BEGIN

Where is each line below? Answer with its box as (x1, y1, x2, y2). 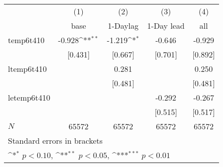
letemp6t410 (8, 92, 51, 103)
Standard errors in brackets (8, 135, 103, 146)
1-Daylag (108, 20, 139, 31)
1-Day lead (147, 20, 185, 31)

END

### [What is being asked]
Return the line where "letemp6t410 (8, 92, 51, 103)" appears, then every line after it to the end of the listing, all exactly as written.

### [Exercise result]
letemp6t410 (8, 92, 51, 103)
Standard errors in brackets (8, 135, 103, 146)
1-Daylag (108, 20, 139, 31)
1-Day lead (147, 20, 185, 31)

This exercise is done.